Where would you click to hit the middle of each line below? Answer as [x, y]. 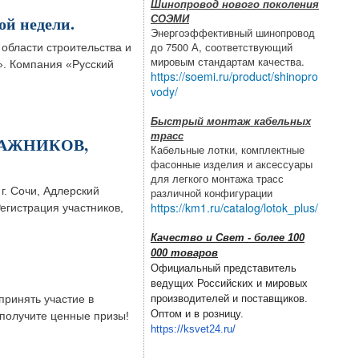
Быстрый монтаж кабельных [231, 121]
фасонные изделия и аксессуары [232, 164]
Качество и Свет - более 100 [228, 238]
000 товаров [184, 253]
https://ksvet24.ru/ [193, 329]
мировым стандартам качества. [228, 62]
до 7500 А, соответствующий [222, 47]
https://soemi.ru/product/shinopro [234, 77]
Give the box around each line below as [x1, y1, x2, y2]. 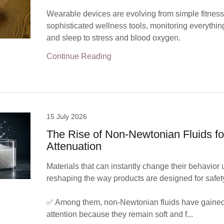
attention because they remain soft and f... [46, 210, 193, 218]
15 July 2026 [46, 112, 87, 120]
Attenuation [46, 140, 102, 152]
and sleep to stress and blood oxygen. [46, 33, 181, 42]
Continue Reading [46, 52, 112, 60]
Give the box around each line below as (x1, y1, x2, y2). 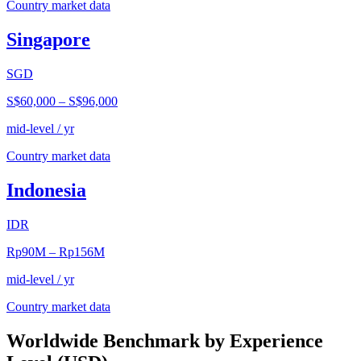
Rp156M (59, 244, 105, 259)
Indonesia (6, 180, 86, 201)
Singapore (6, 29, 90, 51)
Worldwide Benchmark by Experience (6, 330, 323, 351)
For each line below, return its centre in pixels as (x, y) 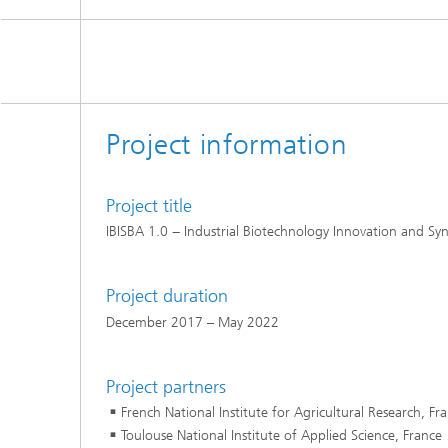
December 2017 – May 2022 (192, 322)
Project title (149, 205)
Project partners (166, 386)
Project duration (167, 296)
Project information (227, 144)
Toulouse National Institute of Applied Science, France (281, 436)
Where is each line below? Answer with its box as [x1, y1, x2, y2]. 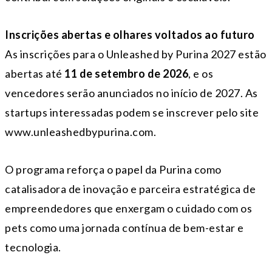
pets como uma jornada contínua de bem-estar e [5, 221, 244, 235]
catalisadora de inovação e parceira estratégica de [5, 182, 256, 196]
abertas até [5, 67, 64, 81]
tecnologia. [5, 240, 61, 254]
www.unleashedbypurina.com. [5, 125, 156, 139]
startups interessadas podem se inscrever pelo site [5, 106, 259, 120]
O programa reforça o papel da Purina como [5, 163, 222, 177]
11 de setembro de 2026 [64, 67, 188, 81]
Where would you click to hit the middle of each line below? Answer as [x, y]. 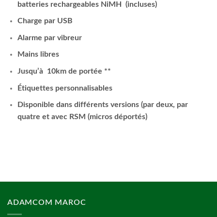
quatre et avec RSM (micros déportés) [82, 117]
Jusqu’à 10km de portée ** [64, 71]
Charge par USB [45, 21]
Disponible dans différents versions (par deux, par [102, 105]
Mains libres [38, 54]
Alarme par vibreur [49, 38]
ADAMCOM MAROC [47, 202]
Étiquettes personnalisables [65, 88]
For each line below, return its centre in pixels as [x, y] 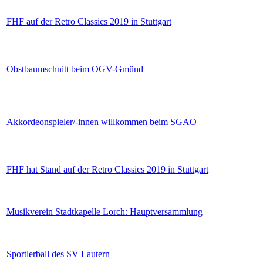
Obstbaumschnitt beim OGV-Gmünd [75, 69]
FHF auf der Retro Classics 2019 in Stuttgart [89, 22]
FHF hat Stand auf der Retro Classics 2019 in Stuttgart [107, 170]
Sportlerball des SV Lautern [58, 254]
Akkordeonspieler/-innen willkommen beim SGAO [102, 122]
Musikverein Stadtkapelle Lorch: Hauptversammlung [104, 212]
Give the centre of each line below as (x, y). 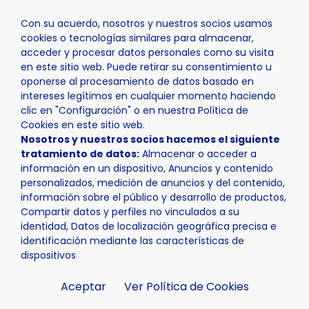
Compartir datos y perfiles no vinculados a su (130, 212)
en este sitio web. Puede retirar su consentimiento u (146, 67)
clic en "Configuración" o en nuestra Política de (134, 110)
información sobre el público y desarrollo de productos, (153, 197)
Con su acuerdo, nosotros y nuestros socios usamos (147, 23)
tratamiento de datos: (80, 154)
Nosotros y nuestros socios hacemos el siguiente (150, 139)
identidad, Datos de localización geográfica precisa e (149, 226)
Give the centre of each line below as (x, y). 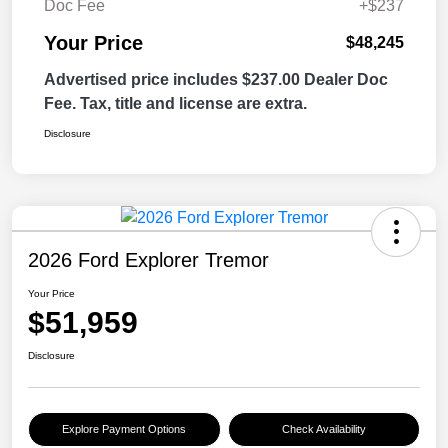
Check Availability (323, 429)
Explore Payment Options (124, 429)
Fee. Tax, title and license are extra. (175, 104)
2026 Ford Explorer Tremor (148, 260)
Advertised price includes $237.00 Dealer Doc (216, 80)
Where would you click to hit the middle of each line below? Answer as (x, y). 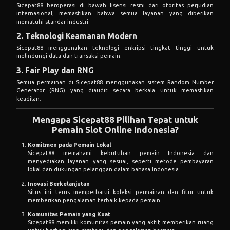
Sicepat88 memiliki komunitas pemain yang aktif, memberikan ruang (121, 222)
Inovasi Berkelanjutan (59, 184)
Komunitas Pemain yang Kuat (69, 214)
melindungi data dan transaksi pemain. (69, 56)
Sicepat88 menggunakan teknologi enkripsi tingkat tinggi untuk (115, 48)
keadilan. (29, 98)
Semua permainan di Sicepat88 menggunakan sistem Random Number (115, 82)
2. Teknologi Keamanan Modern (77, 36)
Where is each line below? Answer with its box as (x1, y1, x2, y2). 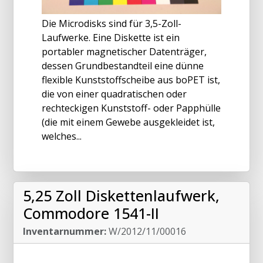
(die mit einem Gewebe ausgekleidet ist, (42, 115, 215, 129)
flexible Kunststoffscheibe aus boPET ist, (42, 73, 220, 86)
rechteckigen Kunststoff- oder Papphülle (42, 101, 221, 114)
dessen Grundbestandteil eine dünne (42, 59, 204, 72)
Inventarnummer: (23, 224, 106, 238)
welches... (42, 129, 82, 143)
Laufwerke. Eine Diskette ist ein (42, 31, 180, 44)
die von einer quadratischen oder (42, 87, 187, 100)
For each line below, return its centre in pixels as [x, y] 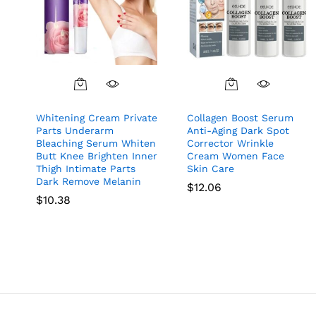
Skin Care [211, 169]
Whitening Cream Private [97, 118]
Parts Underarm [75, 131]
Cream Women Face [236, 156]
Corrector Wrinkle [230, 144]
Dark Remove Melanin [89, 182]
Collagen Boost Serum [240, 118]
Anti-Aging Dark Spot [238, 131]
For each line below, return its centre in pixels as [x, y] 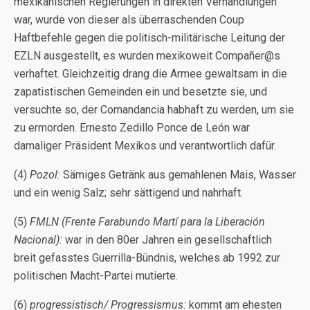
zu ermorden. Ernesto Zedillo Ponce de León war [132, 127]
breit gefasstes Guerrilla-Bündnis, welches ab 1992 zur [147, 257]
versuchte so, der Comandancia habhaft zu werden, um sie [154, 109]
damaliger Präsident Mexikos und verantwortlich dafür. [145, 145]
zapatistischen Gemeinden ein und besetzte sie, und [140, 91]
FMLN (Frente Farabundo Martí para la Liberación [147, 221]
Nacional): [38, 239]
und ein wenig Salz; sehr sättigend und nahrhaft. [128, 192]
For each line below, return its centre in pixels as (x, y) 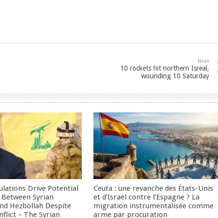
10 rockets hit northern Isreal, (165, 68)
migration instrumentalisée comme (154, 206)
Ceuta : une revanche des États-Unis (154, 188)
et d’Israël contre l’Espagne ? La (147, 197)
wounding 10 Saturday (175, 76)
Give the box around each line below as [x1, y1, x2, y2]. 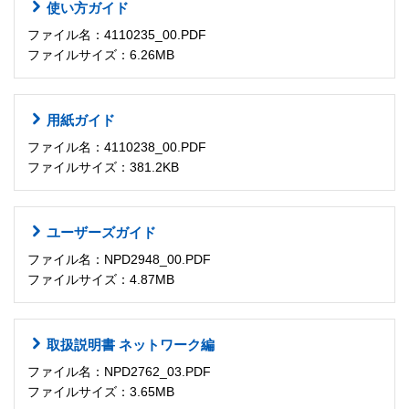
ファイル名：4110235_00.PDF [27, 27, 206, 43]
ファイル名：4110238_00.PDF [27, 140, 206, 155]
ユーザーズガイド [47, 224, 156, 240]
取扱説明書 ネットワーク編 [47, 336, 215, 352]
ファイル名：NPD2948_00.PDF [27, 252, 211, 267]
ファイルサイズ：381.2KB [27, 160, 179, 175]
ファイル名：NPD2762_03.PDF [27, 364, 211, 380]
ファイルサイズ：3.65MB [27, 384, 174, 400]
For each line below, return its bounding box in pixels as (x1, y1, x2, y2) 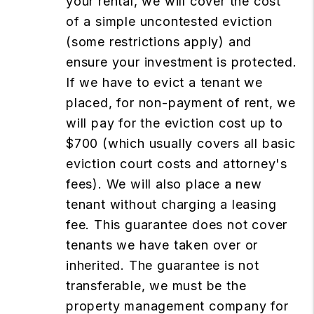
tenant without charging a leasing (66, 196, 277, 212)
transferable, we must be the (66, 278, 247, 293)
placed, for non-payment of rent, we (66, 95, 296, 110)
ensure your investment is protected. (66, 54, 297, 69)
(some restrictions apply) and (66, 34, 252, 49)
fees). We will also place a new (66, 176, 262, 191)
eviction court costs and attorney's (66, 156, 287, 171)
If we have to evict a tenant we (66, 74, 263, 90)
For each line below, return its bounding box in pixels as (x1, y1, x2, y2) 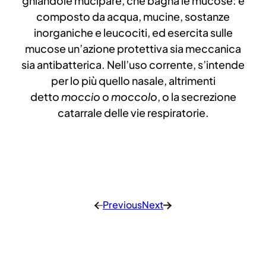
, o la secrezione (157, 90, 236, 104)
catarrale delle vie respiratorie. (57, 106, 209, 120)
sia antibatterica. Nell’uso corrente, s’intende (21, 58, 245, 72)
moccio (61, 90, 100, 104)
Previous (103, 198, 142, 211)
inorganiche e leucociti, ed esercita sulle (33, 26, 233, 40)
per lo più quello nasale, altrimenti (50, 74, 216, 88)
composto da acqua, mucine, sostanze (36, 9, 230, 24)
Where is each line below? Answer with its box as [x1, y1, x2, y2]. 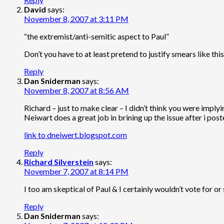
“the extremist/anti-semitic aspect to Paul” [24, 31, 169, 41]
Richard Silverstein [24, 156, 93, 166]
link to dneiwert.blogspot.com [24, 129, 127, 139]
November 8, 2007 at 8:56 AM [24, 85, 129, 95]
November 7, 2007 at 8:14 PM [24, 166, 128, 176]
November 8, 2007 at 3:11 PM [24, 13, 128, 23]
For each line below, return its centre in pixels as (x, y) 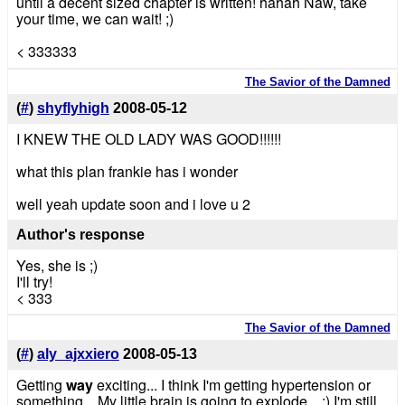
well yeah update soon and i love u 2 (133, 203)
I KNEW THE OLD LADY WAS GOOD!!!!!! (148, 138)
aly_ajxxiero (78, 354)
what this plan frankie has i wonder (127, 171)
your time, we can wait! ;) (94, 19)
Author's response (80, 234)
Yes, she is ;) (57, 265)
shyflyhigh (73, 108)
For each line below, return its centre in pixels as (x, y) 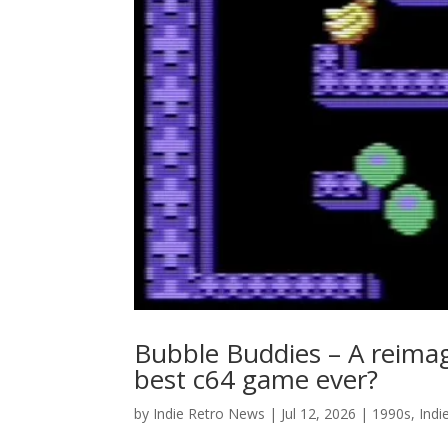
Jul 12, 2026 (319, 413)
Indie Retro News (209, 413)
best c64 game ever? (256, 378)
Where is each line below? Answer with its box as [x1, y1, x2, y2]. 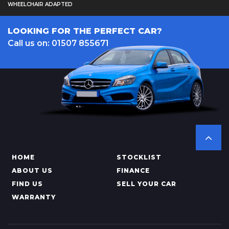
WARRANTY [12, 193, 56, 201]
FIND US [12, 180, 43, 188]
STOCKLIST [116, 153, 162, 161]
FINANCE [116, 167, 150, 174]
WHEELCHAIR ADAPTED [8, 1, 73, 8]
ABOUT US [12, 167, 53, 174]
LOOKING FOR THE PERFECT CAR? [8, 26, 162, 36]
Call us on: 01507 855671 [8, 38, 109, 48]
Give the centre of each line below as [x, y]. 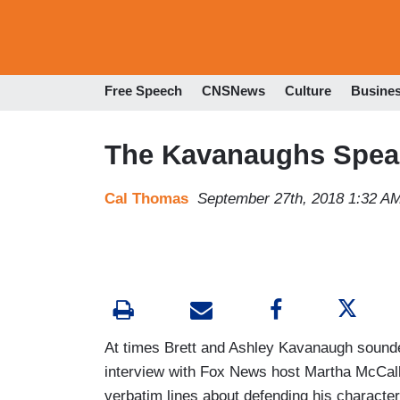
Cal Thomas [146, 198]
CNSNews [233, 91]
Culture [308, 91]
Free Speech [143, 91]
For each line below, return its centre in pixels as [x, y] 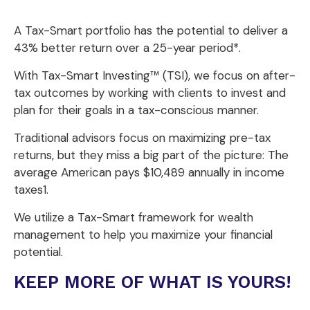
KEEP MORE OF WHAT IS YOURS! [153, 281]
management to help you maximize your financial [143, 234]
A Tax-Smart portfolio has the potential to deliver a [151, 30]
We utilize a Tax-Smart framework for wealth [134, 217]
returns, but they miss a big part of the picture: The [151, 155]
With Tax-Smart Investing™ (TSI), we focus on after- [155, 75]
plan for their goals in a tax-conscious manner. [136, 110]
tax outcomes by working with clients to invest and [150, 92]
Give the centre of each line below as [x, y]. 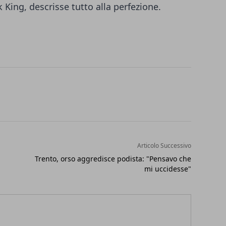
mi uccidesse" [167, 169]
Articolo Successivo [164, 146]
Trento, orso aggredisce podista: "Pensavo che [113, 159]
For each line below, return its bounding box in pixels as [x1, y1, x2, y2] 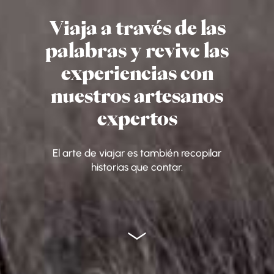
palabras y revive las [45, 42, 229, 61]
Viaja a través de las [48, 19, 226, 38]
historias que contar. [91, 160, 183, 173]
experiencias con [61, 64, 213, 83]
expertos [97, 109, 177, 128]
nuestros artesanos [51, 87, 223, 106]
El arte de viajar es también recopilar [53, 146, 221, 159]
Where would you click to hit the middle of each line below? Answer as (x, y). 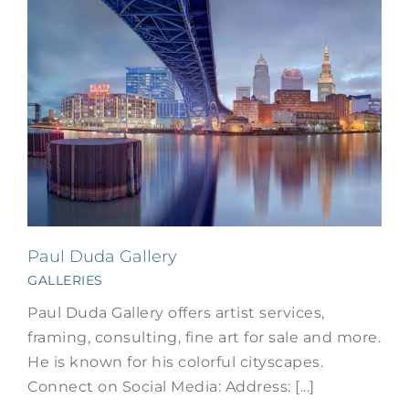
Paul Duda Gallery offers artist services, (176, 312)
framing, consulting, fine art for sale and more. (204, 337)
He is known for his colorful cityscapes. (175, 362)
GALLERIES (65, 280)
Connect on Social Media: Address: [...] (171, 386)
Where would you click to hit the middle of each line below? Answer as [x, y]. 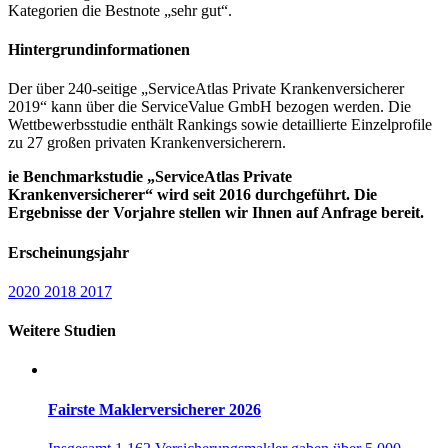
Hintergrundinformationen [99, 50]
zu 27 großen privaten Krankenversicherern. [147, 143]
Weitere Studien [62, 331]
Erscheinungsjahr [68, 252]
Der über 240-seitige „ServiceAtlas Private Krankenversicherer [206, 89]
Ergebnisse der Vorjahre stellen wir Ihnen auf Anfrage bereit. [216, 213]
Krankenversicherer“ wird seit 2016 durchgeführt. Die [192, 195]
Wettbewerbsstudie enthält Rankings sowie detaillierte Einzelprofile [220, 125]
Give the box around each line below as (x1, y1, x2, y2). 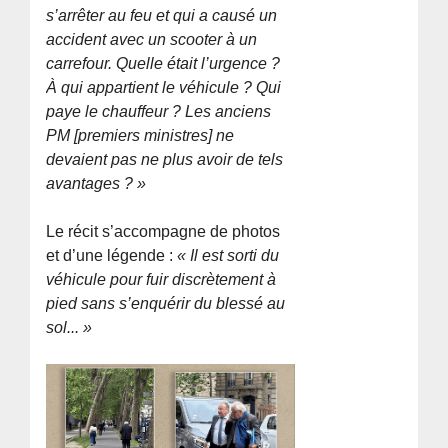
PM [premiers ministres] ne (46, 126, 235, 144)
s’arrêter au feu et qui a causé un (46, 6, 278, 24)
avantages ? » (46, 174, 147, 192)
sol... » (46, 318, 93, 336)
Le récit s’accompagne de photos (46, 222, 281, 240)
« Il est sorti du (173, 246, 280, 264)
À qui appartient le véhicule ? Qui (46, 78, 282, 96)
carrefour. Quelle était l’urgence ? (46, 54, 281, 72)
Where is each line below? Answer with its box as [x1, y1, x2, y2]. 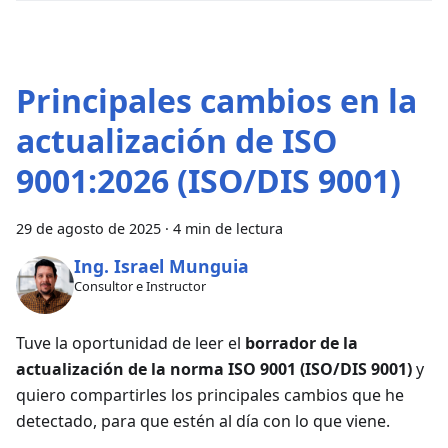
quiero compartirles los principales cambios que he [16, 383, 404, 406]
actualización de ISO [16, 119, 337, 163]
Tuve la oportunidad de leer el [16, 331, 245, 354]
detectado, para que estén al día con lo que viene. [16, 409, 390, 432]
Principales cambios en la [16, 79, 417, 123]
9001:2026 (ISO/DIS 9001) [16, 159, 401, 203]
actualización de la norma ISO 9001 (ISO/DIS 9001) [16, 357, 412, 380]
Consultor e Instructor [73, 276, 206, 295]
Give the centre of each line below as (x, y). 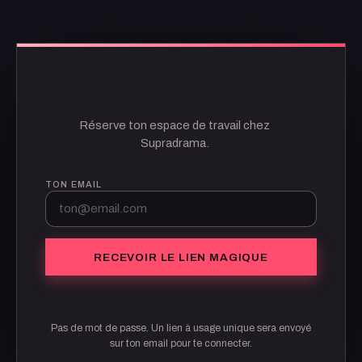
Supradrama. (175, 143)
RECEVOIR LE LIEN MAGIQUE (181, 257)
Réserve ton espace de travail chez (175, 125)
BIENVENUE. (181, 96)
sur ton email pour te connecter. (181, 343)
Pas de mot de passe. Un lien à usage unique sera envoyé (181, 328)
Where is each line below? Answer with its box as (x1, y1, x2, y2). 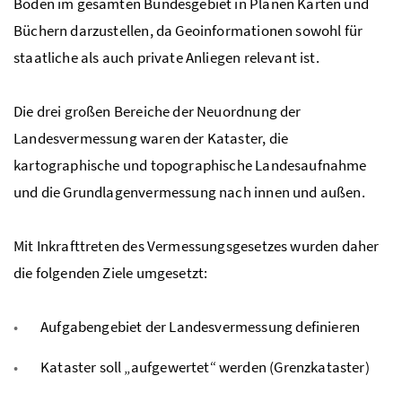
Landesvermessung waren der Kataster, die (13, 128, 289, 149)
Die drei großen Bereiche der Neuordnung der (13, 101, 301, 122)
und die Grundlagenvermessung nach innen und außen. (13, 182, 365, 203)
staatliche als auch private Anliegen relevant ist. (13, 48, 319, 68)
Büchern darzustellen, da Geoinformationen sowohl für (13, 21, 363, 41)
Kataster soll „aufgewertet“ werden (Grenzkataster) (40, 357, 370, 378)
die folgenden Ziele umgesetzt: (13, 263, 208, 284)
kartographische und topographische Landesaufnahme (13, 155, 367, 176)
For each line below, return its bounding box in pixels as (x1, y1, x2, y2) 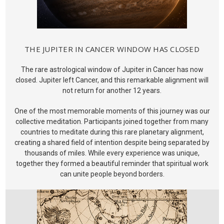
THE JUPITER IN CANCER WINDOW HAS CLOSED (24, 44, 199, 54)
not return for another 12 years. (62, 86, 161, 95)
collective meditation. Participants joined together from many (15, 117, 208, 126)
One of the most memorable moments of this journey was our (14, 107, 210, 115)
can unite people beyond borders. (59, 170, 164, 178)
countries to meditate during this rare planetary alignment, (20, 128, 204, 136)
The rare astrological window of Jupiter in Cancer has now (20, 65, 203, 74)
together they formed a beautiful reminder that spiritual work (15, 159, 208, 168)
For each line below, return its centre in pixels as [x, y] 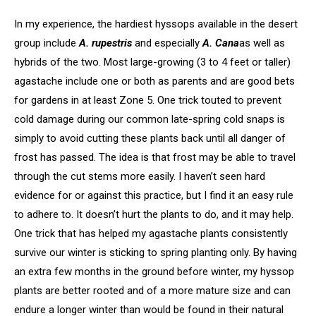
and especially [167, 43]
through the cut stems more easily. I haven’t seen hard [140, 176]
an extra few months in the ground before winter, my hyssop [154, 271]
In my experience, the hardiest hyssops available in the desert [156, 24]
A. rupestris [105, 43]
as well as [262, 43]
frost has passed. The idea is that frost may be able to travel [155, 157]
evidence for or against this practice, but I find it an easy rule [154, 195]
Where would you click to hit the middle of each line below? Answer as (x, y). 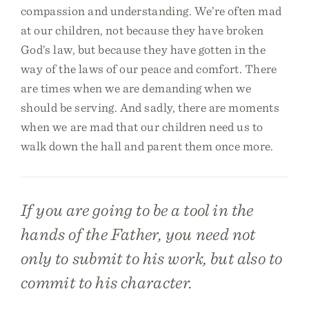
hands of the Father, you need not (138, 234)
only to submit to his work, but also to (152, 258)
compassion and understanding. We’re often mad (151, 11)
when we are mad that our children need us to (142, 127)
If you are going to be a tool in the (137, 210)
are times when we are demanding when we (136, 88)
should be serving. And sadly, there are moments (150, 107)
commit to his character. (107, 282)
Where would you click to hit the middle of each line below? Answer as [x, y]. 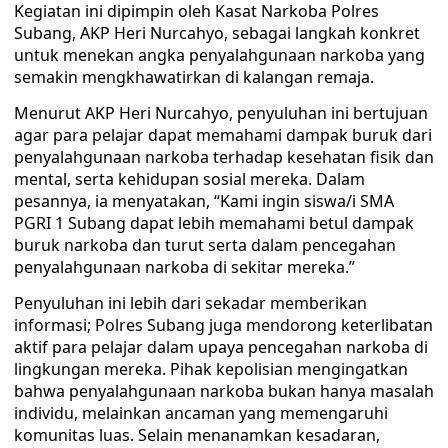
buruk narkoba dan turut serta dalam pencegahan [205, 245]
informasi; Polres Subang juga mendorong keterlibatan [223, 325]
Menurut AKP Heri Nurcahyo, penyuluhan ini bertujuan [221, 113]
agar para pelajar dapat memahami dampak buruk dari [223, 135]
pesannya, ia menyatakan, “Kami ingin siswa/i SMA [204, 201]
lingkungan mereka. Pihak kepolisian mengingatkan [211, 369]
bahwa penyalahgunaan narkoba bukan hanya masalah [224, 391]
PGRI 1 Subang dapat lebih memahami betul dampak [214, 223]

-------------------------

(ACTIVITY):
Write out exactly the lines of the material above, starting with the first and finishing with the line that contains "до 7500 А, соответствующий [222, 47]", without pictures.

(RESPONSE FOR THIS EXERCISE):
Where would you click to hit the middle of each line below? Answer as [x, y]. 
Быстрый монтаж кабельных [231, 121]
фасонные изделия и аксессуары [232, 164]
Качество и Свет - более 100 [228, 238]
000 товаров [184, 253]
https://ksvet24.ru/ [193, 329]
мировым стандартам качества. [228, 62]
до 7500 А, соответствующий [222, 47]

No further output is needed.